Required work: Search the material below for the string "kitx" and list each line that holds it.

= Beginning of Section =

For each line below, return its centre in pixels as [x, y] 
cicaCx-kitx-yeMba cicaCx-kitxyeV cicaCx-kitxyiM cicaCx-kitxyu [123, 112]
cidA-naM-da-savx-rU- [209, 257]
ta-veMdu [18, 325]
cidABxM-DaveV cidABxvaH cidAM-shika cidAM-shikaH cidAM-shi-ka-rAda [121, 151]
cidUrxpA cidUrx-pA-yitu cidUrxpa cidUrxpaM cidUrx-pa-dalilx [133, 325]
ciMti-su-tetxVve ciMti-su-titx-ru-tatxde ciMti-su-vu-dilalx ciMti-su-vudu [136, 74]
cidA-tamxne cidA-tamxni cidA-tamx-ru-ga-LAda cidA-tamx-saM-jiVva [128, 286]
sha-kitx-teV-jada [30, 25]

= End of Section =
= Beginning of Section =

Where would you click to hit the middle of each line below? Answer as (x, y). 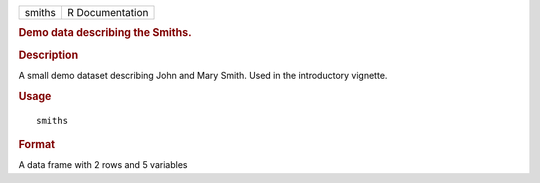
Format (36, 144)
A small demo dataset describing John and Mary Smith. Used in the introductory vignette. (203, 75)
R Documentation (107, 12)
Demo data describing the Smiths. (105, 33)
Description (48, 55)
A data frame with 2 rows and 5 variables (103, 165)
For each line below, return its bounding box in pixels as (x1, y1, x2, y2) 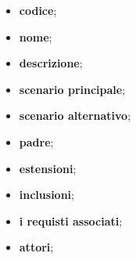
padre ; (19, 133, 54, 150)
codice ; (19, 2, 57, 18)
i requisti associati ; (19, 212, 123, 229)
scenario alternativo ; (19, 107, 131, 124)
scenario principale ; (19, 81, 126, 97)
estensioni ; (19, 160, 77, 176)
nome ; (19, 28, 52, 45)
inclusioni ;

= End of Section =

Exercise result:
cicaCx-kitx-yeMba cicaCx-kitxyeV cicaCx-kitxyiM cicaCx-kitxyu [123, 112]
sha-kitx-teV-jada [30, 25]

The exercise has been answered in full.